Given entries section start
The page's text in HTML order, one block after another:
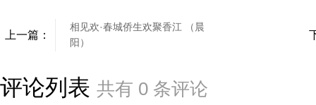
上一篇：
相见欢·春城侨生欢聚香江 （晨
阳）
评论列表 共有 0 条评论
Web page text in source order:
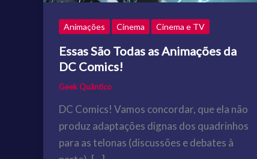
Animações Cinema Cinema e TV
Essas São Todas as Animações da
DC Comics!
Geek Quântico
DC Comics! Vamos concordar, que ela não
produz adaptações dignas dos quadrinhos
para as telonas (discussões e debates à
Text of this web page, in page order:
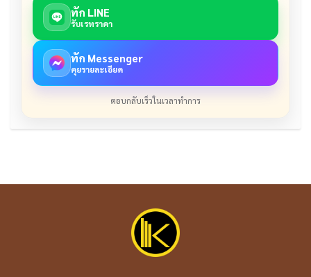
ทัก LINE
รับเรทราคา
ทัก Messenger
คุยรายละเอียด
ตอบกลับเร็วในเวลาทำการ
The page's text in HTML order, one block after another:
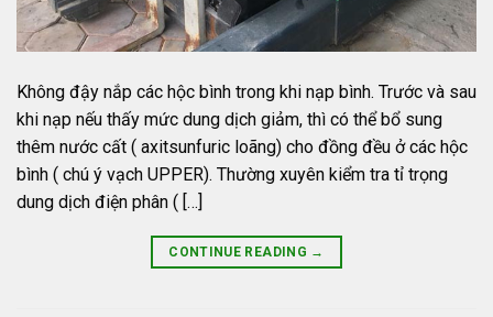
Không đậy nắp các hộc bình trong khi nạp bình. Trước và sau
khi nạp nếu thấy mức dung dịch giảm, thì có thể bổ sung
thêm nước cất ( axitsunfuric loãng) cho đồng đều ở các hộc
bình ( chú ý vạch UPPER). Thường xuyên kiểm tra tỉ trọng
dung dịch điện phân ( […]
CONTINUE READING →
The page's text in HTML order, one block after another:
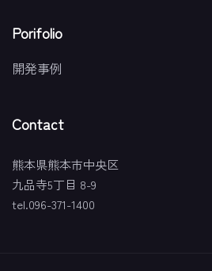
Porifolio
開発事例
Contact
熊本県熊本市中央区
九品寺5丁目 8-9
tel.096-371-1400
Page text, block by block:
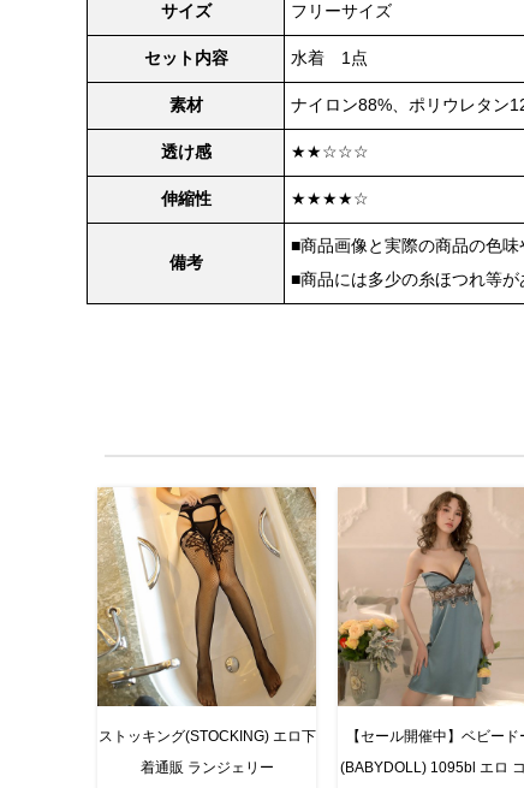
サイズ フリーサイズ
セット内容 水着 1点
素材 ナイロン88%、ポリウレタン
透け感 ★★☆☆☆
伸縮性 ★★★★☆
備考
■商品画像と実際の商品の色味
■商品には多少の糸ほつれ等が
ストッキング(STOCKING) エロ下
着通販 ランジェリー
【セール開催中】ベビード
(BABYDOLL) 1095bl エロ
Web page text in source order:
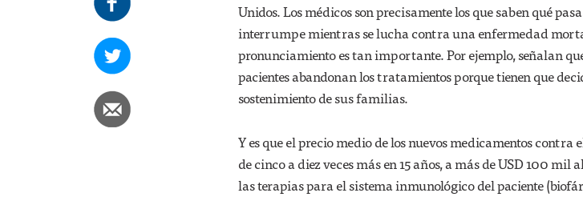
Unidos. Los médicos son precisamente los que saben qué
interrumpe mientras se lucha contra una enfermedad
pronunciamiento es tan importante. Por ejemplo, señalan
pacientes abandonan los tratamientos porque tienen que
sostenimiento de sus familias.
Y es que el precio medio de los nuevos medicamentos contra
de cinco a diez veces más en 15 años, a más de USD 100
las terapias para el sistema inmunológico del paciente
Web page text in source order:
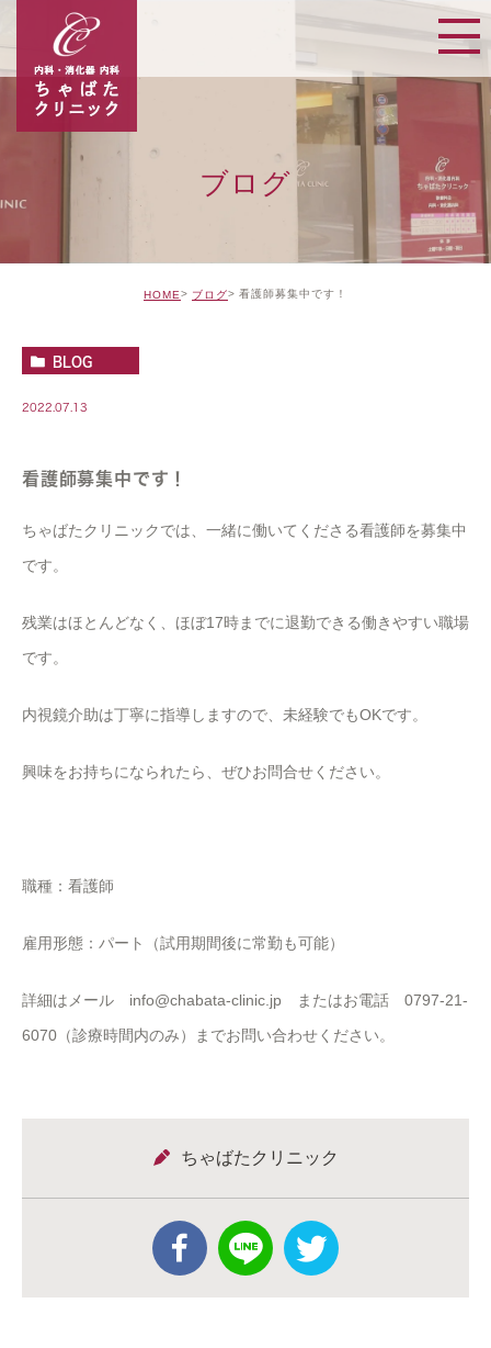
ブログ
HOME ブログ 看護師募集中です！
BLOG
2022.07.13
看護師募集中です！
ちゃばたクリニックでは、一緒に働いてくださる看護師を募集中
です。
残業はほとんどなく、ほぼ17時までに退勤できる働きやすい職場
です。
内視鏡介助は丁寧に指導しますので、未経験でもOKです。
興味をお持ちになられたら、ぜひお問合せください。
職種：看護師
雇用形態：パート（試用期間後に常勤も可能）
詳細はメール info@chabata-clinic.jp またはお電話 0797-21-
6070（診療時間内のみ）までお問い合わせください。
ちゃばたクリニック
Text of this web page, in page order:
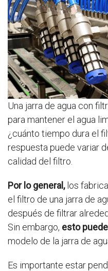
Una jarra de agua con
para mantener el agua
¿cuánto tiempo dura el
respuesta puede variar
calidad del filtro.
Por lo general,los
el filtro de una jarra de
después de filtrar
Sin embargo, esto
modelo de la jarra de
Es importante estar
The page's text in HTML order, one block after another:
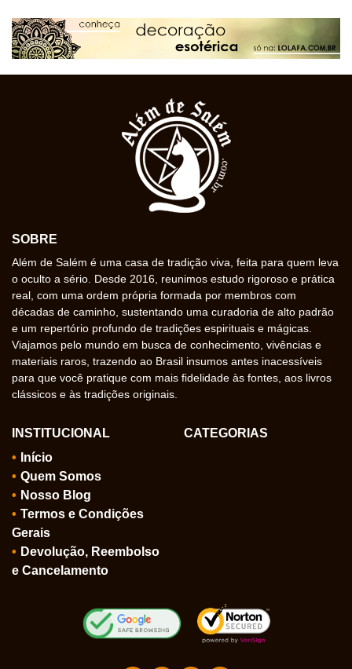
Given entries section end
• **Work instruction**: The answer must be an exact copy of every record above, minus the pictures.

• **The answer**:
The page's text in HTML order, one block after another:
上一篇：
相见欢·春城侨生欢聚香江 （晨
阳）
评论列表 共有 0 条评论
Web page text in source order:
Animações Cinema Cinema e TV
Essas São Todas as Animações da
DC Comics!
Geek Quântico
DC Comics! Vamos concordar, que ela não
produz adaptações dignas dos quadrinhos
para as telonas (discussões e debates à
Text of this web page, in page order:
ทัก LINE
รับเรทราคา
ทัก Messenger
คุยรายละเอียด
ตอบกลับเร็วในเวลาทำการ
The page's text in HTML order, one block after another:
Không đậy nắp các hộc bình trong khi nạp bình. Trước và sau
khi nạp nếu thấy mức dung dịch giảm, thì có thể bổ sung
thêm nước cất ( axitsunfuric loãng) cho đồng đều ở các hộc
bình ( chú ý vạch UPPER). Thường xuyên kiểm tra tỉ trọng
dung dịch điện phân ( […]
CONTINUE READING →
The page's text in HTML order, one block after another:
Porifolio
開発事例
Contact
熊本県熊本市中央区
九品寺5丁目 8-9
tel.096-371-1400
Page text, block by block:
サイズ フリーサイズ
セット内容 水着 1点
素材 ナイロン88%、ポリウレタン
透け感 ★★☆☆☆
伸縮性 ★★★★☆
備考
■商品画像と実際の商品の色味
■商品には多少の糸ほつれ等が
ストッキング(STOCKING) エロ下
着通販 ランジェリー
【セール開催中】ベビード
(BABYDOLL) 1095bl エロ
Web page text in source order:
Unidos. Los médicos son precisamente los que saben qué
interrumpe mientras se lucha contra una enfermedad
pronunciamiento es tan importante. Por ejemplo, señalan
pacientes abandonan los tratamientos porque tienen que
sostenimiento de sus familias.
Y es que el precio medio de los nuevos medicamentos contra
de cinco a diez veces más en 15 años, a más de USD 100
las terapias para el sistema inmunológico del paciente
Web page text in source order:
ブログ
HOME ブログ 看護師募集中です！
BLOG
2022.07.13
看護師募集中です！
ちゃばたクリニックでは、一緒に働いてくださる看護師を募集中
です。
残業はほとんどなく、ほぼ17時までに退勤できる働きやすい職場
です。
内視鏡介助は丁寧に指導しますので、未経験でもOKです。
興味をお持ちになられたら、ぜひお問合せください。
職種：看護師
雇用形態：パート（試用期間後に常勤も可能）
詳細はメール info@chabata-clinic.jp またはお電話 0797-21-
6070（診療時間内のみ）までお問い合わせください。
ちゃばたクリニック
Text of this web page, in page order:
Una jarra de agua con
para mantener el agua
¿cuánto tiempo dura el
respuesta puede variar
calidad del filtro.
Por lo general,los
el filtro de una jarra de
después de filtrar
Sin embargo, esto
modelo de la jarra de
Es importante estar
The page's text in HTML order, one block after another:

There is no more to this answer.